Questions on the IBI Biochar Classification Tool

Q: What does the IBI Biochar Classification Tool do?

A: The Tool classifies biochars based on four measured physicochemical properties of biochars: carbon storage value, fertilizer value, liming value, and particle size distribution. For simplification purposes, the present classification will not consider N (due to its low availability) or Ca (present in considerable amounts in most biochars and to some extent linked to the liming value).

In addition the Tool provides the fertilizer grade for six nutrients (N, P, K, S, Ca, and Mg) in each biochar based on their available contents. End-users are encouraged to make use of this information together with available information on soil fertility, so that the needs for a specific crop demand are adequately satisfied and balanced with other sources of fertilizer where needed.
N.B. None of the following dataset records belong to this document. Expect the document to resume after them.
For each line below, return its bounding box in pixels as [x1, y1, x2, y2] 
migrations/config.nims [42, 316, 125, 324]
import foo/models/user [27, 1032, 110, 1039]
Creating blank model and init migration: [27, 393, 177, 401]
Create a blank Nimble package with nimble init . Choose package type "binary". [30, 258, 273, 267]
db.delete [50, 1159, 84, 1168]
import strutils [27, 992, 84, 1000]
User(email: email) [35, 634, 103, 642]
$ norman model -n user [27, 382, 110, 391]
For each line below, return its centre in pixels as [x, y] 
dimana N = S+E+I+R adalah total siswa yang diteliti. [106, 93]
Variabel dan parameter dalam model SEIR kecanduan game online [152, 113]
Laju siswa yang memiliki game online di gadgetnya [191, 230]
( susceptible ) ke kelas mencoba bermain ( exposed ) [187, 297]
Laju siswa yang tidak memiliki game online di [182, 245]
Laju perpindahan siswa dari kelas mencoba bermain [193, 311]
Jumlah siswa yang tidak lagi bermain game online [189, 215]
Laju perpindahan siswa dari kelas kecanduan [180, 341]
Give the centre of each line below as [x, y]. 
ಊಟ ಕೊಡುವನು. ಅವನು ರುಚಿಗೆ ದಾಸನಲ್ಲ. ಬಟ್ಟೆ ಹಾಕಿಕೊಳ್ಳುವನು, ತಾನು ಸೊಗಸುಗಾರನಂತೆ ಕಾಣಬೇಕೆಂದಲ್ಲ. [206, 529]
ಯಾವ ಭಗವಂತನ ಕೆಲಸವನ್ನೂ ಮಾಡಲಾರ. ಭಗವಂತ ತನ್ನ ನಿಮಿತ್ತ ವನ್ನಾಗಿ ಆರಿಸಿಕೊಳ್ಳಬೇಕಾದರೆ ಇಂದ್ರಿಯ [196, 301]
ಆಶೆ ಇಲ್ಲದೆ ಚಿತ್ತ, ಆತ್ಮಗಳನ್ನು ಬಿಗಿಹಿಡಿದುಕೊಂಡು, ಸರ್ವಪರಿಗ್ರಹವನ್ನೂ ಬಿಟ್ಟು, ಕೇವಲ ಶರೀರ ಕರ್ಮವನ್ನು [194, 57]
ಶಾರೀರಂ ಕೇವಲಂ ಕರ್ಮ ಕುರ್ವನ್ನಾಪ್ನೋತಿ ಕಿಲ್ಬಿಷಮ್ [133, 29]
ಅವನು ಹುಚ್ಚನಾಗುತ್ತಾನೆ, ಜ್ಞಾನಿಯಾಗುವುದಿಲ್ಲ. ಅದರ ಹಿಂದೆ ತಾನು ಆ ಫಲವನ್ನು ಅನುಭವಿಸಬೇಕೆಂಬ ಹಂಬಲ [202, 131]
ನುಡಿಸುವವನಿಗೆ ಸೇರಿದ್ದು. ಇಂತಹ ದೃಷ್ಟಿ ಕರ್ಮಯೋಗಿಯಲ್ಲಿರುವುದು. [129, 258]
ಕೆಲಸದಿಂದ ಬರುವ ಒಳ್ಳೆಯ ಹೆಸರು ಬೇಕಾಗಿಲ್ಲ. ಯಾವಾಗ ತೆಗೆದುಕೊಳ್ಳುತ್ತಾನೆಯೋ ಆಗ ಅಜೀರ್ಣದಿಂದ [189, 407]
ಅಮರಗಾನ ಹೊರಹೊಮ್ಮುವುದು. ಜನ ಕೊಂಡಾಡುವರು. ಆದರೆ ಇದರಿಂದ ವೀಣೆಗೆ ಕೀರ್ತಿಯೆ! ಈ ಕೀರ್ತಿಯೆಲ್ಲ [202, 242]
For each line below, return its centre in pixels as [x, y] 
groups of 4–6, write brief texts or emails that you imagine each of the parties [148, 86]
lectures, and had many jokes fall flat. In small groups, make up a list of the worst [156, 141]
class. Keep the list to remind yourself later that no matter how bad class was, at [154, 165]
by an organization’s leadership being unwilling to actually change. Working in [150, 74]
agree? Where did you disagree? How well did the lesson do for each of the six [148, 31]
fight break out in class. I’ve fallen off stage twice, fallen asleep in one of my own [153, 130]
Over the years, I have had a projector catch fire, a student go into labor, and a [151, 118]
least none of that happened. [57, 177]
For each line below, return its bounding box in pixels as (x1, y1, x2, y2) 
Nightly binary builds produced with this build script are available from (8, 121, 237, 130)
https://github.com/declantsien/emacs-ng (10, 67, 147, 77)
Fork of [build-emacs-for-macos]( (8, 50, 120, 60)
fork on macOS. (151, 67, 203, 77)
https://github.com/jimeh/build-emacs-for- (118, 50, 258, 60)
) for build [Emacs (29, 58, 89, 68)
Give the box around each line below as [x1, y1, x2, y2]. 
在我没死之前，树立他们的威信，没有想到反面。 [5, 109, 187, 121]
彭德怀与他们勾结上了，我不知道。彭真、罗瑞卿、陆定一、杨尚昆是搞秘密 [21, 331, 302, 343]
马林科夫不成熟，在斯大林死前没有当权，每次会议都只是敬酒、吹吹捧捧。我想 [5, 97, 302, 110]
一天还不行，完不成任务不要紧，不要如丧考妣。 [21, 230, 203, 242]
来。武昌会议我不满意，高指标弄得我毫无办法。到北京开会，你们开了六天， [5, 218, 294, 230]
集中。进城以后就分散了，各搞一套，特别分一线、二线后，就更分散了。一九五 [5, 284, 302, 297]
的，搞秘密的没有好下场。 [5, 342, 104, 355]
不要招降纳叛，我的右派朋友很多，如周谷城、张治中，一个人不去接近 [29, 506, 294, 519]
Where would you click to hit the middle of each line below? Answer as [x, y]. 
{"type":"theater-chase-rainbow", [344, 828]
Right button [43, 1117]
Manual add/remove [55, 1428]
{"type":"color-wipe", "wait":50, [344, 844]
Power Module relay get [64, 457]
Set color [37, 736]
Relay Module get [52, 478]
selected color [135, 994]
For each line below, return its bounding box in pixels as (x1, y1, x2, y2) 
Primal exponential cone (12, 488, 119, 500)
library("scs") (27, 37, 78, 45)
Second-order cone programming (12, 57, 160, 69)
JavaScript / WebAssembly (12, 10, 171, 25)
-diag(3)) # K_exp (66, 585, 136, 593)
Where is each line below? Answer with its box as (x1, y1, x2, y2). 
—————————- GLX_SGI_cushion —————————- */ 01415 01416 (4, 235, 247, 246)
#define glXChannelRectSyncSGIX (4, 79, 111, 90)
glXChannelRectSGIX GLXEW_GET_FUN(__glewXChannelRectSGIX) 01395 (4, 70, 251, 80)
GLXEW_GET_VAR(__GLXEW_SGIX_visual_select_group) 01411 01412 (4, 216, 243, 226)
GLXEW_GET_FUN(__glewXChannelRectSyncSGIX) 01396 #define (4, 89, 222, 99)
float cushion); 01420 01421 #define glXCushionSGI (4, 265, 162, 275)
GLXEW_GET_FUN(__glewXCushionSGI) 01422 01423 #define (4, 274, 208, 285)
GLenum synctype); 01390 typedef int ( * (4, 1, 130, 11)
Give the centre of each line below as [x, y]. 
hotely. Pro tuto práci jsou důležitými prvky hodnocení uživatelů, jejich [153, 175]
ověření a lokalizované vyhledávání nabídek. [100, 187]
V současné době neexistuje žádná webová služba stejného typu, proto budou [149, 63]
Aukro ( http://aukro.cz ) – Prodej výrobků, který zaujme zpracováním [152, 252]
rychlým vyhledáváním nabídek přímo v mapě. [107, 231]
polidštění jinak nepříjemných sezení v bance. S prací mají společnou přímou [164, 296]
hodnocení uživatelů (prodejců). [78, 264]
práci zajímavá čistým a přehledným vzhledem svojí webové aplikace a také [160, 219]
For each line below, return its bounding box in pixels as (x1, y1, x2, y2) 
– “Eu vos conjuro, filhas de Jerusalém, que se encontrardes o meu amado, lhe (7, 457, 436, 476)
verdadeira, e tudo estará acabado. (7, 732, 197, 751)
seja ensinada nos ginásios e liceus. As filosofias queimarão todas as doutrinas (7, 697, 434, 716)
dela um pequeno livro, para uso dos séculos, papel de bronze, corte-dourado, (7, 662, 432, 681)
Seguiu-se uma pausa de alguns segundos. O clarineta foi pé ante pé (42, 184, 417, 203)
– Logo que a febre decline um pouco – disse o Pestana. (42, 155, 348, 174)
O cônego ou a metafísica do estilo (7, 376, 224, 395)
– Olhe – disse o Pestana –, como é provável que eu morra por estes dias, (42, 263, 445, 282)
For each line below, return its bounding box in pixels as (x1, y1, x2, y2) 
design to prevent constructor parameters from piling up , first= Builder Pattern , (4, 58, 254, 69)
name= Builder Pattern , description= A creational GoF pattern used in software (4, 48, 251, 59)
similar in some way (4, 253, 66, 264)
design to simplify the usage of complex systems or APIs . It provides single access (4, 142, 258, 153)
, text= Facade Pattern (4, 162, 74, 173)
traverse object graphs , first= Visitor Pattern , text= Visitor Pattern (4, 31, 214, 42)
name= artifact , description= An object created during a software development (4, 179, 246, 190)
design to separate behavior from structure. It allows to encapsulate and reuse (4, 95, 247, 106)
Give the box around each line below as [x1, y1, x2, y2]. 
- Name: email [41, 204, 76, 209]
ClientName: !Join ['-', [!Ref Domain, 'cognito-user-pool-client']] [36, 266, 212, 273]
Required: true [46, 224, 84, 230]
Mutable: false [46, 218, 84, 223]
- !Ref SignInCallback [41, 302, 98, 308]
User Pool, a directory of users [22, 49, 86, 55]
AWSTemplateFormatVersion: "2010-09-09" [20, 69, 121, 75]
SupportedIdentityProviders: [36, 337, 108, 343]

Q: Why was the IBI Biochar Classification Tool developed?
A: The Tool was developed to assist biochar consumers when assessing the potential impacts of a specific biochar in a soil or cropping system. For example, if long-term soil carbon sequestration is a goal, then a biochar in a high carbon storage class would be desirable. Or if soil acidity amelioration is a goal, then a biochar in a high liming class would be desirable.

Q: How do I use the IBI Biochar Classification Tool?  
A: To use the Tool you must have laboratory-measured values of: hydrogen to organic carbon ratio (H/Corg) and percent organic carbon (Corg); plant-available concentrations of N, P, K, S, Ca and Mg; calcium carbonate equivalent (% CaCO3-eq); and particle size distribution. Simply enter the values for these measured properties into the input fields and click on “Show Classification” to view the results.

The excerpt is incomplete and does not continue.